# Best timeshare in St. Martin for young kids.



## jakezmom (Aug 2, 2007)

We are looking to trade into St. Martin next year.  We have a 6 yr. old son who LOVES the water (pools and ocean).

We are looking for the nicest timeshare that has a lot to do for young kids and a great pool!!.

We really would like a timeshare with the best pools.  We won't be leaving the resort much at all so a really kid friendly resort is a must.

We appreciate all who can help!!


----------



## Aldo (Aug 2, 2007)

Divi has three nice swimming pools, and the Pelican has, what half a dozen.

Divi, IMO, is a far nicer property in a far, far nicer location.  The Pelican, OTOH, has a market and a casino right there.

Why won't you be leaving the timeshare?

Bus service is excellent in some parts of the island.  There is a stop not far from the Pelican, from there you can get into the towns, or to Mullet Bay Beach.  

No bus stop near Divi, so you're either stuck there or would have to rent a car.

There is a place on St. Maarten called Galleon Bay, which is the most kid-friendly beach imaginable, but you have to drive to get there.


----------



## stmartinfan (Aug 3, 2007)

When we were at Divi this spring, they had created a room with some youth activities, like games and crafts, which was a nice addition.  My kids, now teenagers, have been going to Divi since about the age of your child and really enjoy it.  There is also a watercraft building, where you can rent a jet ski or other watercraft.  I would also encourage you to explore the island some, if possible.  Our kids liked the market in Marigot, visiting other beaches, seeing the chickens and goats along the road as we drove around the island, going to the Butterfly Farm, taking the boat to Isle Pinel and just generally enjoying being in two different countries on such a small island.


----------



## AKE (Aug 8, 2007)

You are aware that the beaches are topless (we even had a number of topless sunbathers at our resort)?


----------



## Aldo (Aug 8, 2007)

Truth is, few young kids are going to be traumatized for life by seeing a topless woman on a beach.   The kids in St. Maarten, who see this alla time, seem pretty well adjusted to me.

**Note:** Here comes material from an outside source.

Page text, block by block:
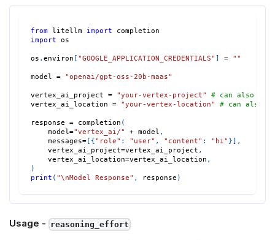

Want to turn your kid into a pervert full of hangups?  Turn the human body into some sort of forbidden mystery is one sure way.


----------



## Denise (Aug 9, 2007)

During a visit to St. Maarten several years ago the boys were 6, 8, and 10 years old. Before we left we had the "talk" with them about the nude/topless beaches. We didn't make a big deal out of it, just a factual kinda thing about what they probably see. It didn't phase them a bit, not a word was said by them about anything they saw (and they saw a lot)  The one beach where we saw very little topless and no nude bathing was Friars. Seemed more a local beach with families. It turned out to be one of our favorites as it was one of the few places I found fair/good snorkeling on the island. Good places to eat. The road there was a little rough but that was several years ago.


----------



## Canuck (Aug 9, 2007)

Just had to share our "top less" experience in St. Martin.  At the time my boys were 4 & 6 1/2.  My 6 year old had been to beaches with topless women before and he never has really noticed/comment.  However, my 4 year old turned to me and said, "mommy, some of these women forgot to put their booby holders on, wont they burn?"  It was so cute and so innocent and sincere!  I had a little chat with him about it and that was it.....no big deal.  We were there 2 weeks and saw a ton of women with "no booby holders" and my boys could have careless.


----------



## AKE (Aug 15, 2007)

It doesn't bother me a bit (my background is northern Europe where no-one bats an eyelash) BUT I have seen a number of Americans get very upset in St. Marteen when they realize that beaches are topless (or even nude).  In Ontario (Canada) going topless is completely legal everywhere... it was a court case some years ago when female swedish beach volleyball players were fined while sunbathing... the court ruling was that if was discriminatory if men can go topless but females can't.


----------



## stmartinfan (Aug 16, 2007)

We aren't offended by topless (or nude) on beaches, but I would note that I don't think I've ever seen anyone topless on the beach at Divi.  It tends to be a U.S. crowd, mostly families or older couples, so generally swimsuit clothed.  We enjoy going to a variety of beaches around the island.


----------



## Dean (Aug 25, 2007)

My experience regarding nude beaches is that those that should go nude don't and those that shouldn't do, unfortunately I fall in the latter group at this stage of my life.


----------